***** Supplied material

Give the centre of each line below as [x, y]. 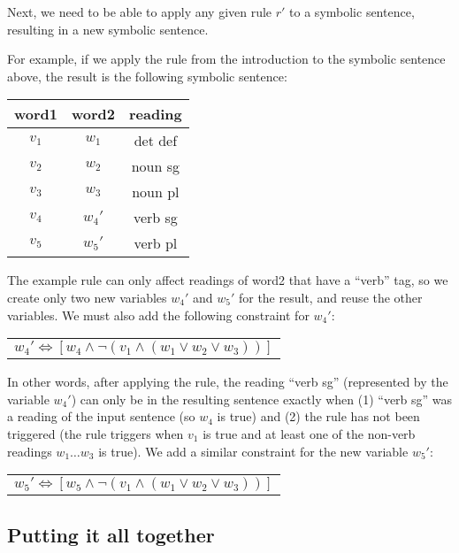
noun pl [156, 192]
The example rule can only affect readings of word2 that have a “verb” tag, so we [228, 280]
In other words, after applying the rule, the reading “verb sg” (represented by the [228, 382]
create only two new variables [87, 297]
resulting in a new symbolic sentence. [108, 29]
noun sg [156, 166]
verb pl [156, 243]
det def [156, 141]
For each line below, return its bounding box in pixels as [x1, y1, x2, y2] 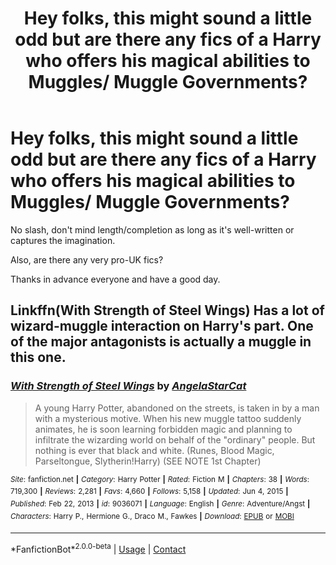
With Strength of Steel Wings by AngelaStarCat [10, 379, 247, 393]
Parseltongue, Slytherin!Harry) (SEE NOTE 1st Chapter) [34, 455, 262, 467]
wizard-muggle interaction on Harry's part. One [10, 318, 314, 335]
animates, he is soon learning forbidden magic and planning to [34, 423, 293, 435]
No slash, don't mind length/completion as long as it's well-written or [10, 223, 295, 236]
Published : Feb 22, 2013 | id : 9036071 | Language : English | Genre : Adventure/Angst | [10, 498, 311, 509]
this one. [10, 349, 67, 366]
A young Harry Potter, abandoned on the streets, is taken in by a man [34, 402, 320, 414]
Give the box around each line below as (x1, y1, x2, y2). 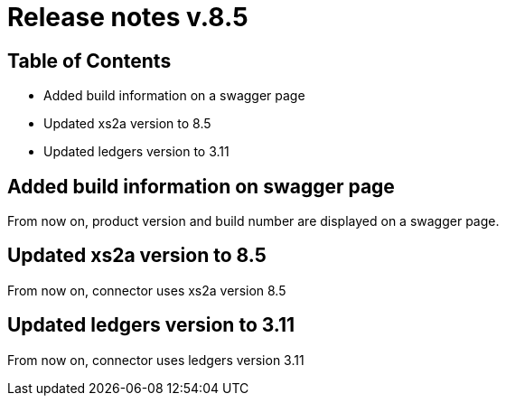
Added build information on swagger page (7, 174, 395, 198)
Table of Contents (7, 49, 172, 72)
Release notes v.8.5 (7, 2, 248, 33)
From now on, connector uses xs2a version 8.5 (7, 282, 286, 298)
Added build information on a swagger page (43, 88, 305, 104)
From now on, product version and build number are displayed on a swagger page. (7, 213, 500, 230)
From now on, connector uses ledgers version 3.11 (7, 351, 305, 368)
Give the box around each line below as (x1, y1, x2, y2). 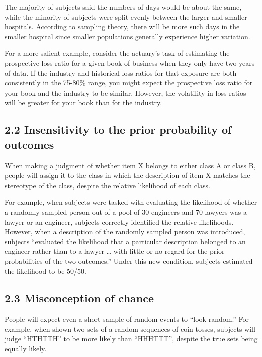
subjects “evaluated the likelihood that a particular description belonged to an (5, 236, 246, 246)
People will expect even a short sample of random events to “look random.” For (5, 314, 249, 324)
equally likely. (5, 343, 47, 354)
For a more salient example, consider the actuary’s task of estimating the (5, 48, 230, 58)
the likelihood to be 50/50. (5, 265, 86, 276)
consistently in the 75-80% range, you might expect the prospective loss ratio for (5, 77, 253, 88)
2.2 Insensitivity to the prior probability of (5, 122, 232, 137)
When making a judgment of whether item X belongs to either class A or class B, (5, 160, 256, 170)
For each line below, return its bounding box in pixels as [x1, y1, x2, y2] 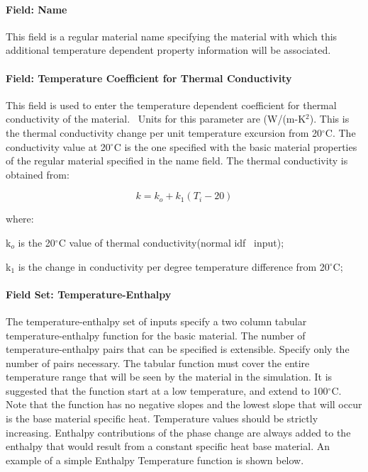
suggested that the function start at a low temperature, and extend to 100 [6, 383, 328, 398]
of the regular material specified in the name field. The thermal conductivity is [6, 153, 348, 168]
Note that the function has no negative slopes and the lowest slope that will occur [6, 397, 362, 412]
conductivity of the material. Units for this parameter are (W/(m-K [6, 111, 306, 126]
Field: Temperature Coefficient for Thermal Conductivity [6, 70, 292, 85]
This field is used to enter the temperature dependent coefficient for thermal [6, 97, 337, 112]
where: [6, 211, 34, 226]
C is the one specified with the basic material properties [113, 139, 357, 154]
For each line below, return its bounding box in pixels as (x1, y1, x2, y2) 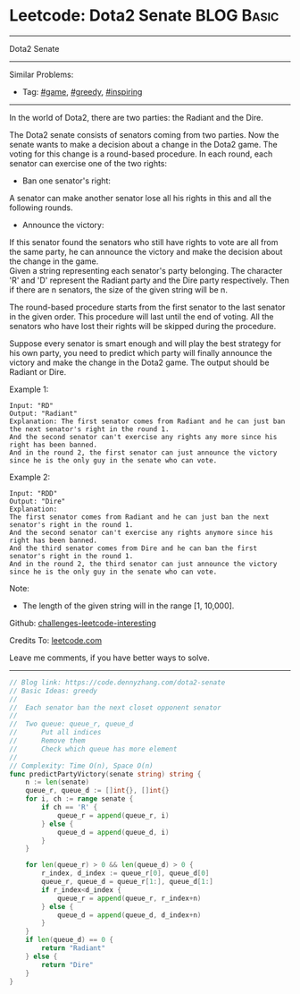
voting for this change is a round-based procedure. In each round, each (9, 149, 273, 159)
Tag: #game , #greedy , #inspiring (21, 86, 143, 97)
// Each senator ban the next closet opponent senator (9, 703, 221, 712)
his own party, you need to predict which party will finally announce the (9, 347, 272, 358)
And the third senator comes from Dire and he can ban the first (9, 543, 257, 553)
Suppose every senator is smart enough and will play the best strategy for (9, 337, 281, 349)
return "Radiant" (41, 944, 105, 953)
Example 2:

**********

**Task to carry out:** Quote exactly, and only, the lines from the one containing "2.2 Insensitivity to" through the last line of the records above, both included; leave out any pictures.

**Your response:**
2.2 Insensitivity to the prior probability of (5, 122, 232, 137)
When making a judgment of whether item X belongs to either class A or class B, (5, 160, 256, 170)
For each line below, return its bounding box in pixels as [x1, y1, x2, y2] 
suggested that the function start at a low temperature, and extend to 100 [6, 383, 328, 398]
of the regular material specified in the name field. The thermal conductivity is [6, 153, 348, 168]
Note that the function has no negative slopes and the lowest slope that will occur [6, 397, 362, 412]
conductivity of the material. Units for this parameter are (W/(m-K [6, 111, 306, 126]
Field: Temperature Coefficient for Thermal Conductivity [6, 70, 292, 85]
This field is used to enter the temperature dependent coefficient for thermal [6, 97, 337, 112]
where: [6, 211, 34, 226]
C is the one specified with the basic material properties [113, 139, 357, 154]
For each line below, return its bounding box in pixels as (x1, y1, x2, y2) 
voting for this change is a round-based procedure. In each round, each (9, 149, 273, 159)
Tag: #game , #greedy , #inspiring (21, 86, 143, 97)
// Each senator ban the next closet opponent senator (9, 703, 221, 712)
his own party, you need to predict which party will finally announce the (9, 347, 272, 358)
And the third senator comes from Dire and he can ban the first (9, 543, 257, 553)
Suppose every senator is smart enough and will play the best strategy for (9, 337, 281, 349)
return "Radiant" (41, 944, 105, 953)
Example 2:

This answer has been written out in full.